Roy Spencer, scienziato della NASA nonché scettico impenitente, ha prodotto un altro pezzettino di conoscenza, proseguendo sul terreno dove ultimamente si stanno muovendo parecchi ricercatori, soprattutto tra quanti non sono affatto convinti che la causa principale del riscaldamento occorso nelle ultime decadi del secolo scorso sia pressoché interamente attribuibile alle attività umane. Quel che si cerca di capire è quale ruolo possano aver giocato in questa fase di aumento delle temperature delle dinamiche di sicura origine naturale.

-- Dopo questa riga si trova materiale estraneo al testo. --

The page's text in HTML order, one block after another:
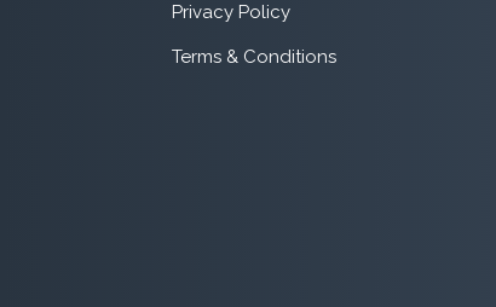
Privacy Policy
Terms & Conditions
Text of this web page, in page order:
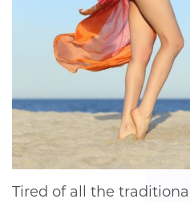
Tired of all the
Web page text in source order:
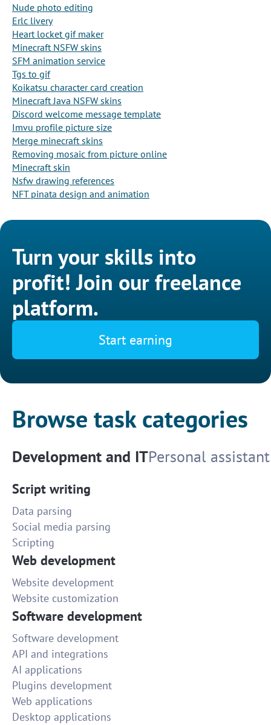
Nude photo editing
Erlc livery
Heart locket gif maker
Minecraft NSFW skins
SFM animation service
Tgs to gif
Koikatsu character card creation
Minecraft Java NSFW skins
Discord welcome message template
Imvu profile picture size
Merge minecraft skins
Removing mosaic from picture online
Minecraft skin
Nsfw drawing references
NFT pinata design and animation
Turn your skills into
profit! Join our freelance
platform.
Start earning
Browse task categories
Development and ITPersonal assistant
Script writing
Data parsing
Social media parsing
Scripting
Web development
Website development
Website customization
Software development
Software development
API and integrations
AI applications
Plugins development
Web applications
Desktop applications
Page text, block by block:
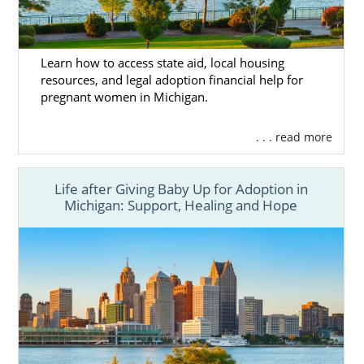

Trovato e sottratto quello dalla somma totale del riscaldamento, dovrebbe emergere chiaramente il famoso segnale antropogenico.

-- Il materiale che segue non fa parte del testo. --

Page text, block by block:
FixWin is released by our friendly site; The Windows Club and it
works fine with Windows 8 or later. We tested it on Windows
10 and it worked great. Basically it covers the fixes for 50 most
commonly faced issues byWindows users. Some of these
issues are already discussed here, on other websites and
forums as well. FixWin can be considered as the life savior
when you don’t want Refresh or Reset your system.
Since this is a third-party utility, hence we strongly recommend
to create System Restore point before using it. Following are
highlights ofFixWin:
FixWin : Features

Il metodo d’indagine usato da Spencer è per molti aspetti simile a quello con cui molti altri scienziati sono arrivati a definire il peso delle attività umane come molto importante, generando quello che nel settore della scienza del clima rappresenta oggi il mainstream. Studiare il passato remoto e testare i propri metodi di ricostruzione della temperatura con il passato prossimo. Nel caso di quanti sostengono la teoria dell’AGW, per ottenere un soddisfacente grado di affidabilità delle ricostruzioni di temperatura ottenute con questi test, è necessario aggiungere il rateo di riscaldamento che si pensa possa essere originato dall’aumento della concentrazione di gas serra in atmosfera (soprattutto CO2) secondo dei canoni di sensubilità del sistema a questo aumento definiti a tavolino. Tolta la CO2, le temperature non aumentano più, perciò il fattore di forcing non può che essere antropico. Proiettando questo forcing nel futuro (tenendo sempre fissa la sensibilità del sistema) si ottengono le previsioni di accentuazione del riscaldamento e conseguente disastro climatico che tutti conosciamo. A questo punto però si pone un duplice problema. Da un lato con questo sistema d’indagine e proiezione si sostituisce il fattore di forcing (la CO2) con la sensibilità del sistema, e mentre la prima è quantificabile, la secondo non lo è, perché mancano molti pezzi del puzzle. Dall’altro sembra che seguendo questo schema le temperature dovrebbero essere aumentate più di quanto in effetti abbiano fatto e di certo non dovrebbero essersi arrestate, come invece è accaduto nel recente passato. Evidentemente i pezzi mancanti del puzzle sono importanti, probabilmente più di quelli che abbiamo.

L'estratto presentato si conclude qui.